Do you have any specific example which results in an incorrect output with these patches?

Right, both the GenDwarf and .file/.loc paths use the same infrastructure. But if an assembler source contains .file/.loc directives, it likely also has compiler-generated .debug_info/etc sections, so the consistency of the output sections is not assured. The DWARF spec (section 7.4) states "The 32-bit and 64-bit DWARF format conventions must _not_ be intermixed within a single compilation unit."

Thinking about this more, as a practical matter, we probably don't want to make llvm-mc detect the formats of the .debug_info/etc sections and assure that all the formats are consistent. I suppose have to make it the responsibility of the user to invoke llvm-mc with --dwarf-64 only for hand-written asm or asm with other sections emitted in DWARF-64 format?

To enforce the rule we probably could devise an assembler directive like .dwarf32/.dwarf64. If a compiler generates an assembler source with some debug info sections pre-filled, it might add that directive to ensure that the result will be consistent.

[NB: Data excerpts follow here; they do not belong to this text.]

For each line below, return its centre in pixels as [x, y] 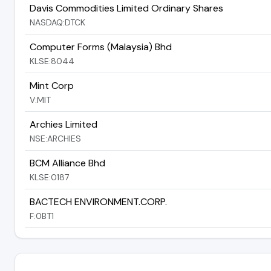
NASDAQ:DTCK [57, 22]
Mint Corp [52, 85]
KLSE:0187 [49, 177]
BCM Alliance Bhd [67, 163]
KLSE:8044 [52, 61]
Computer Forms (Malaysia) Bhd [101, 47]
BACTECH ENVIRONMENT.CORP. [98, 201]
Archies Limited [64, 124]

I suppose the DWARF verifier should be the one to check the format consistency of all the .debug_* (sub-)sections. Does it do that?

I can't remember anything like that.

Ping. Are you OK with this patch and the whole series or there is something I should improve?

probinson accepted this revision.Jun 15 2020, 11:54 AM

Ping. Are you OK with this patch and the whole series or there is something I should improve?

This patch LGTM. I don't think I have looked at all the others.

This revision is now accepted and ready to land.Jun 15 2020, 11:54 AM
MaskRay accepted this revision.Jun 15 2020, 4:17 PM

When the FileCheck features are ready, we can migrate to it.

llvm/test/MC/ELF/gen-dwarf64.s
21

[[ # %#.8x, FILEOFF:]] looks good to me.

Sometimes the variable is not referenced. Is it worthwhile adding another syntax omitting the variable?

jhenderson added inline comments.Jun 16 2020, 12:15 AM
llvm/test/MC/ELF/gen-dwarf64.s
21

If I'm not mistaken (@thopre can confirm), it's already possible to do that. For example [[#]] just matches a number, with no specific constraint. I haven't actually tried, but I'd expect [[# %x]] to match a hex number and so on. For reference, some basic precision support is being added at D81667. Feedback is actively being sought there.

This revision was automatically updated to reflect the committed changes.
thopre added inline comments.Jun 16 2020, 7:30 AM
llvm/test/MC/ELF/gen-dwarf64.s
21

Indeed, #%x should work and with the precision support we'll be able to do #%.8x.